Posted By: Connie Swearingen (email)
Date: 10/14/2010 at 00:11:42

History of Woodbury County, Iowa 1984

Rhebb Family
By Rick D Rhebb

Charles Ashton Rhebb came to Sioux City and Woodbury County in 1887 to work at Perkins Brothers in the bookbinding department; having learned his trade as an apprentice in Marshalltown, Iowa. His father, Charles, 1829-1903, and mother, Caroline, 1839-1919, together with their one year old son, Charles, had settled in Marshalltown when they arrived from Sweden in the year 1869. The elder Charles’ surname was Johnson when he settled in Marshalltown. He worked as a teamster, and in 1870 he had changed his last name to Rebb. Charles and Caroline Rebb had two children in addition to Charles, George, 1881-1974, and Mamie, 1872-1928, both born in Marshalltown. Although 1870 census records show Charles having been born March 28, 1868, one year before coming to the United States, in later census records he stated he was born at sea and later claimed to have been born in New York City. It appears his reputation as a tall story teller was well deserved!

In 1890 he met Eliza Catherine Cox, who had moved to Sioux City to live with her sister, Frances Grey (Cox) Wiley, and her sister’s husband, William Wiley, who was a railroad engineer on a run between Monroe, Wisconsin, the Cox family home, and Sioux City.

Eliza Catherine Cox was the fourth daughter, on e of ten children born to Edward Cox, 1827-1903, and Frances (Cozens) Cox, 1838-1886. She was born September 25, 1867, at Sommerset, England.
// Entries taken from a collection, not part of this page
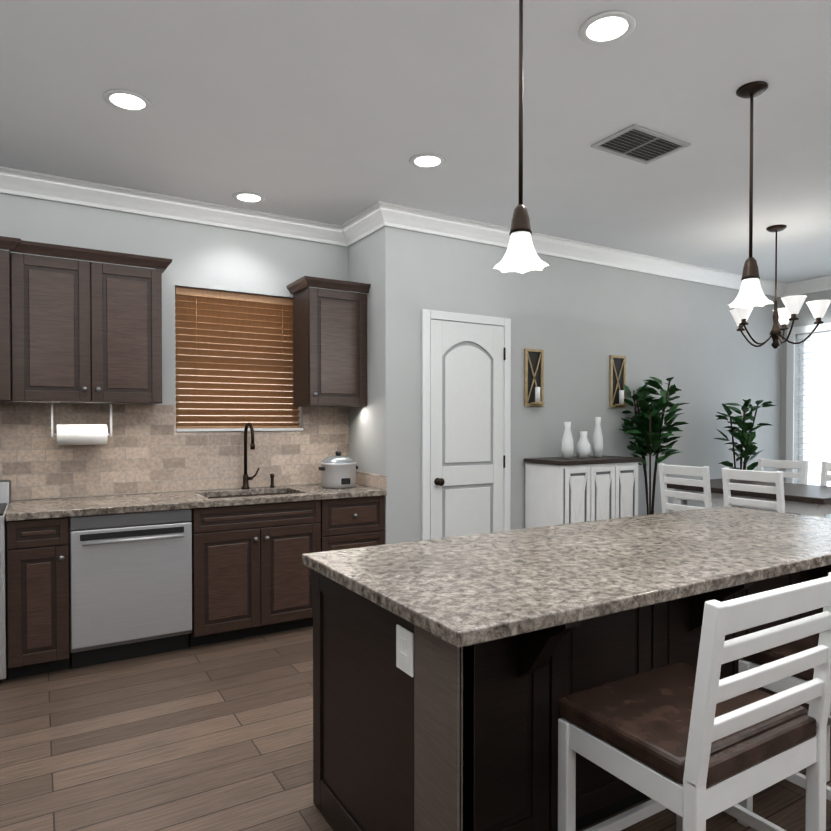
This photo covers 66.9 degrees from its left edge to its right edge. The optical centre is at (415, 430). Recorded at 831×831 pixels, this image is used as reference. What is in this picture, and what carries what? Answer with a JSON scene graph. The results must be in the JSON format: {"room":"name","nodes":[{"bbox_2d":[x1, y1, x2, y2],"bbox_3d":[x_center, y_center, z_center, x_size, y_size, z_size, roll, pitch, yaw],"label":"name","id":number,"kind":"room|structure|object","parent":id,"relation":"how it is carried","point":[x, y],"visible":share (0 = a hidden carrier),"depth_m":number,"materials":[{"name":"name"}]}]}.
{"room":"kitchen","nodes":[
{"label":"kitchen","id":0,"kind":"room"},
{"bbox_2d":[0,626,830,830],"bbox_3d":[2.347,1.450,2.235,8.630,0.120,8.340,0,1,-31],"label":"floor","id":1,"kind":"structure","parent":0,"point":[217,736],"depth_m":2.74,"materials":[{"name":"brown wood"}]},
{"bbox_2d":[0,482,8,682],"bbox_3d":[-2.675,0.849,3.425,0.765,1.050,0.687,0,1,-31],"label":"range","id":2,"kind":"object","parent":1,"relation":"on","point":[4,495],"visible":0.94,"depth_m":3.40,"materials":[{"name":"silver metal"}]},
{"bbox_2d":[6,517,69,678],"bbox_3d":[-2.228,0.925,3.725,0.295,0.888,0.670,0,1,-31],"label":"base cabinet","id":3,"kind":"object","parent":1,"relation":"on","point":[38,614],"depth_m":3.47,"materials":[{"name":"brown wood"}]},
{"bbox_2d":[69,509,191,668],"bbox_3d":[-1.809,0.922,3.964,0.662,0.889,0.689,0,1,-31],"label":"dishwasher","id":4,"kind":"object","parent":1,"relation":"on","point":[130,585],"visible":0.94,"depth_m":3.71,"materials":[{"name":"silver metal"}]},
{"bbox_2d":[189,493,325,646],"bbox_3d":[-1.163,0.916,4.362,0.846,0.888,0.670,0,1,-31],"label":"base cabinet","id":5,"kind":"object","parent":1,"relation":"on","point":[252,574],"depth_m":4.08,"materials":[{"name":"brown wood"}]},
{"bbox_2d":[326,496,384,550],"bbox_3d":[-0.616,0.912,4.689,0.564,0.888,0.670,0,1,-31],"label":"base cabinet","id":6,"kind":"object","parent":1,"relation":"on","point":[357,522],"depth_m":4.45,"materials":[{"name":"brown wood"}]},
{"bbox_2d":[6,484,386,520],"bbox_3d":[-1.367,0.453,4.237,2.310,0.040,0.663,0,1,-31],"label":"countertop","id":7,"kind":"structure","parent":6,"relation":"on","point":[17,510],"depth_m":3.98,"materials":[{"name":"stone"}]},
{"bbox_2d":[241,422,274,488],"bbox_3d":[-1.120,0.183,4.583,0.248,0.487,0.226,0,1,-31],"label":"faucet","id":8,"kind":"object","parent":7,"relation":"on","point":[246,478],"visible":1,"depth_m":4.59,"materials":[{"name":"brown metal"}]},
{"bbox_2d":[319,451,357,487],"bbox_3d":[-0.579,0.289,4.744,0.296,0.270,0.272,0,1,-31],"label":"slow cooker","id":9,"kind":"object","parent":7,"relation":"on","point":[338,469],"visible":1,"depth_m":4.64,"materials":[{"name":"silver metal"}]},
{"bbox_2d":[313,565,830,830],"bbox_3d":[0.953,0.941,2.588,2.554,0.889,0.950,0,1,-31],"label":"kitchen island","id":10,"kind":"object","parent":1,"relation":"on","point":[448,737],"visible":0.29,"depth_m":1.98,"materials":[{"name":"brown wood"}]},
{"bbox_2d":[396,624,413,676],"bbox_3d":[-0.030,0.607,1.739,0.008,0.120,0.090,0,1,-31],"label":"electrical outlet","id":11,"kind":"object","parent":10,"relation":"attached to","point":[404,650],"visible":0.98,"depth_m":1.73,"materials":[{"name":"plastic"}]},
{"bbox_2d":[302,506,830,647],"bbox_3d":[0.961,0.475,2.581,2.620,0.040,1.020,0,1,-31],"label":"island countertop","id":12,"kind":"structure","parent":10,"relation":"on","point":[462,591],"depth_m":2.15,"materials":[{"name":"stone"}]},
{"bbox_2d":[524,455,641,528],"bbox_3d":[1.400,0.788,5.260,0.920,1.120,0.440,0,1,-31],"label":"sideboard","id":13,"kind":"object","parent":1,"relation":"on","point":[561,490],"visible":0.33,"depth_m":5.04,"materials":[{"name":"white wood"}]},
{"bbox_2d":[561,422,573,458],"bbox_3d":[1.246,0.078,5.158,0.100,0.300,0.100,0,1,-31],"label":"vase","id":14,"kind":"object","parent":13,"relation":"on","point":[567,447],"visible":1,"depth_m":5.13,"materials":[{"name":"white ceramic"}]},
{"bbox_2d":[576,431,590,457],"bbox_3d":[1.400,0.117,5.251,0.120,0.220,0.120,0,1,-31],"label":"vase","id":15,"kind":"object","parent":13,"relation":"on","point":[583,449],"visible":0.98,"depth_m":5.21,"materials":[{"name":"white ceramic"}]},
{"bbox_2d":[592,417,602,456],"bbox_3d":[1.546,0.056,5.337,0.090,0.340,0.090,0,1,-31],"label":"vase","id":16,"kind":"object","parent":13,"relation":"on","point":[597,445],"visible":0.96,"depth_m":5.31,"materials":[{"name":"white ceramic"}]},
{"bbox_2d":[618,377,688,514],"bbox_3d":[2.170,0.425,5.671,0.771,1.834,0.496,0,1,-31],"label":"plant","id":17,"kind":"object","parent":1,"relation":"on","point":[648,430],"visible":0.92,"depth_m":5.65,"materials":[{"name":"green plant"}]},
{"bbox_2d":[659,463,711,512],"bbox_3d":[2.250,0.807,4.965,0.488,1.090,0.420,0,1,-31],"label":"dining chair","id":18,"kind":"object","parent":1,"relation":"on","point":[703,472],"visible":0.21,"depth_m":4.85,"materials":[{"name":"wood"}]},
{"bbox_2d":[558,572,830,830],"bbox_3d":[0.766,0.884,1.724,0.560,1.026,0.503,0,1,-31],"label":"bar stool","id":19,"kind":"object","parent":1,"relation":"on","point":[693,748],"visible":1,"depth_m":1.58,"materials":[{"name":"wood"}]},
{"bbox_2d":[714,399,775,469],"bbox_3d":[3.236,0.508,6.259,0.520,1.654,0.477,0,1,-31],"label":"plant","id":20,"kind":"object","parent":1,"relation":"on","point":[744,437],"visible":0.58,"depth_m":6.19,"materials":[{"name":"green plant"}]},
{"bbox_2d":[667,479,830,517],"bbox_3d":[2.785,0.897,4.972,0.900,0.910,1.250,0,1,-31],"label":"dining table","id":21,"kind":"object","parent":1,"relation":"on","point":[811,500],"visible":0.4,"depth_m":4.64,"materials":[{"name":"wood"}]},
{"bbox_2d":[722,468,784,512],"bbox_3d":[2.528,0.814,4.502,0.488,1.090,0.420,0,1,-31],"label":"dining chair","id":22,"kind":"object","parent":1,"relation":"on","point":[728,474],"visible":0.19,"depth_m":4.36,"materials":[{"name":"wood"}]},
{"bbox_2d":[741,458,808,514],"bbox_3d":[3.043,0.801,5.439,0.488,1.090,0.420,0,1,-31],"label":"dining chair","id":23,"kind":"object","parent":1,"relation":"on","point":[787,464],"visible":0.21,"depth_m":5.47,"materials":[{"name":"wood"}]},
{"bbox_2d":[737,633,830,826],"bbox_3d":[1.504,0.878,2.166,0.560,1.026,0.503,0,1,-31],"label":"bar stool","id":24,"kind":"object","parent":1,"relation":"on","point":[772,655],"visible":0.27,"depth_m":2.16,"materials":[{"name":"wood"}]},
{"bbox_2d":[806,462,830,517],"bbox_3d":[3.320,0.807,4.976,0.488,1.090,0.420,0,1,-31],"label":"dining chair","id":25,"kind":"object","parent":1,"relation":"on","point":[825,469],"visible":0.19,"depth_m":5.22,"materials":[{"name":"wood"}]},
{"bbox_2d":[0,193,830,543],"bbox_3d":[2.347,-0.090,2.214,8.550,2.960,8.260,0,1,-31],"label":"wall","id":26,"kind":"structure","parent":0,"point":[578,323],"depth_m":5.18,"materials":[{"name":"paint"}]},
{"bbox_2d":[0,236,27,402],"bbox_3d":[-2.574,-0.630,3.655,0.520,0.920,0.372,0,1,-31],"label":"upper cabinet","id":27,"kind":"object","parent":26,"relation":"attached to","point":[13,266],"depth_m":3.63,"materials":[{"name":"brown wood"}]},
{"bbox_2d":[28,241,163,404],"bbox_3d":[-2.082,-0.634,3.949,0.880,0.920,0.372,0,1,-31],"label":"upper cabinet","id":28,"kind":"object","parent":26,"relation":"attached to","point":[78,331],"depth_m":3.84,"materials":[{"name":"brown wood"}]},
{"bbox_2d":[51,403,111,444],"bbox_3d":[-2.115,-0.041,3.996,0.342,0.263,0.130,0,1,-31],"label":"paper towel","id":29,"kind":"object","parent":28,"relation":"attached to","point":[82,434],"visible":1,"depth_m":3.95,"materials":[{"name":"white paper"}]},
{"bbox_2d":[0,166,348,246],"bbox_3d":[-1.803,-1.536,4.271,3.000,0.125,0.115,0,1,-31],"label":"crown molding","id":30,"kind":"structure","parent":26,"relation":"attached to","point":[13,181],"depth_m":4.30,"materials":[{"name":"white wood"}]},
{"bbox_2d":[0,403,386,500],"bbox_3d":[-1.714,-0.070,4.026,3.117,1.009,0.659,0,1,-31],"label":"backsplash","id":31,"kind":"structure","parent":26,"relation":"attached to","point":[147,449],"depth_m":4.33,"materials":[{"name":"tile"}]},
{"bbox_2d":[175,314,302,431],"bbox_3d":[-1.316,-0.509,4.718,0.936,1.026,0.170,0,1,-31],"label":"kitchen window","id":32,"kind":"structure","parent":26,"relation":"in","point":[231,429],"depth_m":4.71,"materials":[{"name":"white"}]},
{"bbox_2d":[175,287,299,428],"bbox_3d":[-1.311,-0.519,4.710,0.924,1.002,0.060,0,1,-31],"label":"window blinds","id":33,"kind":"object","parent":32,"relation":"attached to","point":[240,315],"visible":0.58,"depth_m":4.68,"materials":[{"name":"brown wood"}]},
{"bbox_2d":[286,276,370,406],"bbox_3d":[-0.663,-0.645,4.787,0.523,0.920,0.392,0,1,-31],"label":"upper cabinet","id":34,"kind":"object","parent":26,"relation":"attached to","point":[329,348],"visible":1,"depth_m":4.68,"materials":[{"name":"brown wood"}]},
{"bbox_2d":[340,208,376,245],"bbox_3d":[-0.400,-1.542,4.734,0.115,0.125,0.480,0,1,-31],"label":"crown molding","id":35,"kind":"structure","parent":26,"relation":"attached to","point":[355,229],"depth_m":4.81,"materials":[{"name":"white wood"}]},
{"bbox_2d":[421,309,510,539],"bbox_3d":[0.426,0.223,4.893,0.840,2.260,0.093,0,1,-31],"label":"pantry door","id":36,"kind":"structure","parent":26,"relation":"in","point":[466,427],"depth_m":4.89,"materials":[{"name":"white wood"}]},
{"bbox_2d":[524,348,544,406],"bbox_3d":[1.009,-0.441,5.234,0.200,0.480,0.090,0,1,-31],"label":"wall sconce","id":37,"kind":"object","parent":26,"relation":"attached to","point":[533,377],"visible":1,"depth_m":5.25,"materials":[{"name":"beige wood"}]},
{"bbox_2d":[368,201,787,297],"bbox_3d":[1.901,-1.556,5.741,5.095,0.125,0.115,0,1,-31],"label":"crown molding","id":38,"kind":"structure","parent":26,"relation":"attached to","point":[375,217],"depth_m":5.31,"materials":[{"name":"white wood"}]},
{"bbox_2d":[609,355,627,407],"bbox_3d":[1.876,-0.449,5.753,0.200,0.480,0.090,0,1,-31],"label":"wall sconce","id":39,"kind":"object","parent":26,"relation":"attached to","point":[617,380],"visible":1,"depth_m":5.77,"materials":[{"name":"beige wood"}]},
{"bbox_2d":[786,323,830,485],"bbox_3d":[4.889,-0.013,6.072,0.167,2.260,2.510,0,1,-31],"label":"dining room window","id":40,"kind":"structure","parent":26,"relation":"in","point":[790,372],"depth_m":7.00,"materials":[{"name":"white"}]},
{"bbox_2d":[796,331,830,481],"bbox_3d":[4.888,-0.025,6.071,0.050,2.065,2.330,0,1,-31],"label":"window blinds","id":41,"kind":"object","parent":40,"relation":"attached to","point":[819,335],"visible":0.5,"depth_m":6.90,"materials":[{"name":"white plastic"}]},
{"bbox_2d":[788,275,830,295],"bbox_3d":[5.962,-1.533,4.054,0.115,0.125,7.180,0,1,-31],"label":"crown molding","id":42,"kind":"structure","parent":26,"relation":"attached to","point":[821,283],"depth_m":6.84,"materials":[{"name":"white wood"}]},
{"bbox_2d":[0,0,830,283],"bbox_3d":[2.347,-1.629,2.192,8.630,0.120,8.340,0,1,-31],"label":"ceiling","id":43,"kind":"structure","parent":0,"point":[338,112],"depth_m":3.12,"materials":[{"name":"paint"}]},
{"bbox_2d":[103,89,151,112],"bbox_3d":[-1.379,-1.576,3.017,0.216,0.008,0.216,0,1,-31],"label":"recessed light","id":44,"kind":"object","parent":43,"relation":"in","point":[127,101],"visible":0.98,"depth_m":3.01,"materials":[{"name":"white"}]},
{"bbox_2d":[233,192,264,203],"bbox_3d":[-1.141,-1.594,4.313,0.216,0.008,0.216,0,1,-31],"label":"recessed light","id":45,"kind":"object","parent":43,"relation":"in","point":[250,197],"visible":0.98,"depth_m":4.31,"materials":[{"name":"white"}]},
{"bbox_2d":[409,153,445,168],"bbox_3d":[0.071,-1.586,3.709,0.216,0.008,0.216,0,1,-31],"label":"recessed light","id":46,"kind":"object","parent":43,"relation":"in","point":[427,161],"visible":0.98,"depth_m":3.70,"materials":[{"name":"white"}]},
{"bbox_2d":[492,0,548,273],"bbox_3d":[0.369,-1.071,2.205,0.200,0.996,0.200,0,1,-31],"label":"pendant light","id":47,"kind":"object","parent":43,"relation":"hanging from","point":[521,256],"visible":1,"depth_m":2.19,"materials":[{"name":"white glass"}]},
{"bbox_2d":[578,11,635,45],"bbox_3d":[0.748,-1.569,2.460,0.216,0.008,0.216,0,1,-31],"label":"recessed light","id":48,"kind":"object","parent":43,"relation":"in","point":[606,28],"visible":1,"depth_m":2.46,"materials":[{"name":"white"}]},
{"bbox_2d":[591,124,690,163],"bbox_3d":[1.249,-1.579,3.494,0.460,0.016,0.300,0,1,-31],"label":"ceiling vent","id":49,"kind":"object","parent":43,"relation":"in","point":[638,143],"visible":0.96,"depth_m":3.48,"materials":[{"name":"metal"}]},
{"bbox_2d":[727,81,773,308],"bbox_3d":[1.553,-1.081,2.914,0.200,0.996,0.200,0,1,-31],"label":"pendant light","id":50,"kind":"object","parent":43,"relation":"hanging from","point":[750,293],"visible":1,"depth_m":2.90,"materials":[{"name":"white glass"}]},
{"bbox_2d":[730,225,830,348],"bbox_3d":[2.841,-1.128,5.008,0.724,0.960,0.699,0,1,-31],"label":"chandelier","id":51,"kind":"object","parent":43,"relation":"hanging from","point":[793,304],"visible":0.98,"depth_m":4.92,"materials":[{"name":"white glass"}]}
]}
Thomas Hardy, the famous English novelist, was a close friend of Edward Cox and acted as Eliza Catherine’s Godfather. In 1868, Edward, Frances and their four daughters crossed the Atlantic and came to Rockford, Illinois, where Edward’s older brother, Joseph, had already arrived. A Miller by trade, Edward soon found work in Wisconsin and his family relocated in the Monroe, Wisconsin, area where five more daughters and a son were born.

Charles Ashton and Eliza Catherine were married September 25, 1895. At this point the name Rebb began to be spelled Rhebb, perhaps due the Eliza Catherine’s influence, as the RH linguistic construction is common in English, and seldom if ever found in the Swedish language. Regardless of the reason why, by the 1900 census the family in Marshalltown had also adopted the spelling Rhebb. Three children were born to Charles and Eliza Catherine: Ralph Edward, 1897-1971, Chester Hardy, 1898-1957, and Wayne Charles, born 1905. Eliza Catherine Cox passed away, December 1914, of tuberculosis. Charles Ashton Rhebb survived his wife by forty-one years, living to the age of eighty-seven.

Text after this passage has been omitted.